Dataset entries
* * * * * * * * *

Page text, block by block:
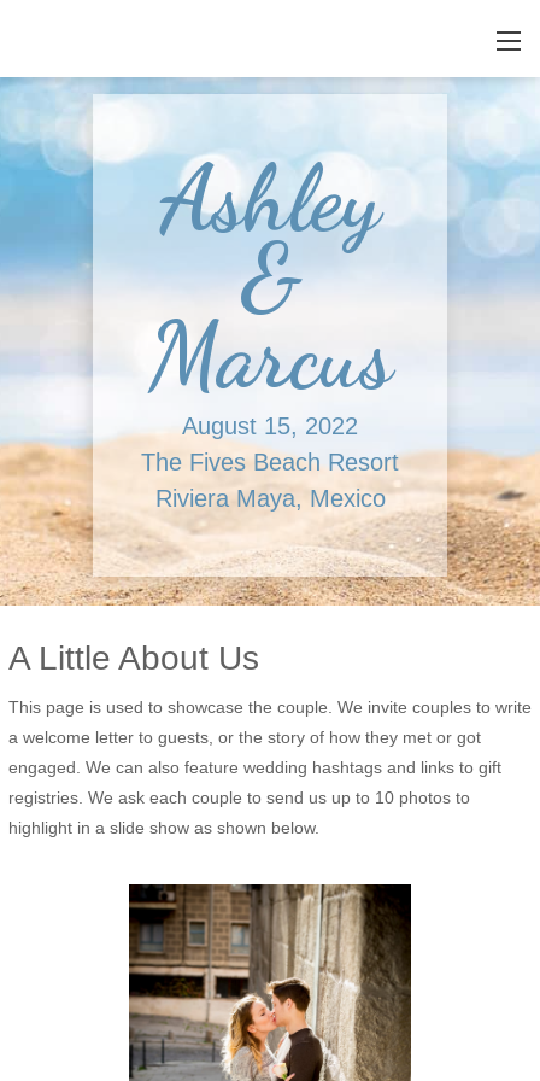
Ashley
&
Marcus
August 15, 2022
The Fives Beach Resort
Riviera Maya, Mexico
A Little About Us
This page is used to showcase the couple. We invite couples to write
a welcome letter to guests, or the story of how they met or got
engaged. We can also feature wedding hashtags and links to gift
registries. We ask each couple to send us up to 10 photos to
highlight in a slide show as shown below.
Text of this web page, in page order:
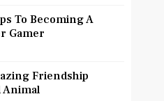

* * * * * * * * *

> [What to produce]: Type the entries again verbatim. Drop the images.

> [Answer box]:
Page text, block by block:
Ashley
&
Marcus
August 15, 2022
The Fives Beach Resort
Riviera Maya, Mexico
A Little About Us
This page is used to showcase the couple. We invite couples to write
a welcome letter to guests, or the story of how they met or got
engaged. We can also feature wedding hashtags and links to gift
registries. We ask each couple to send us up to 10 photos to
highlight in a slide show as shown below.
Text of this web page, in page order:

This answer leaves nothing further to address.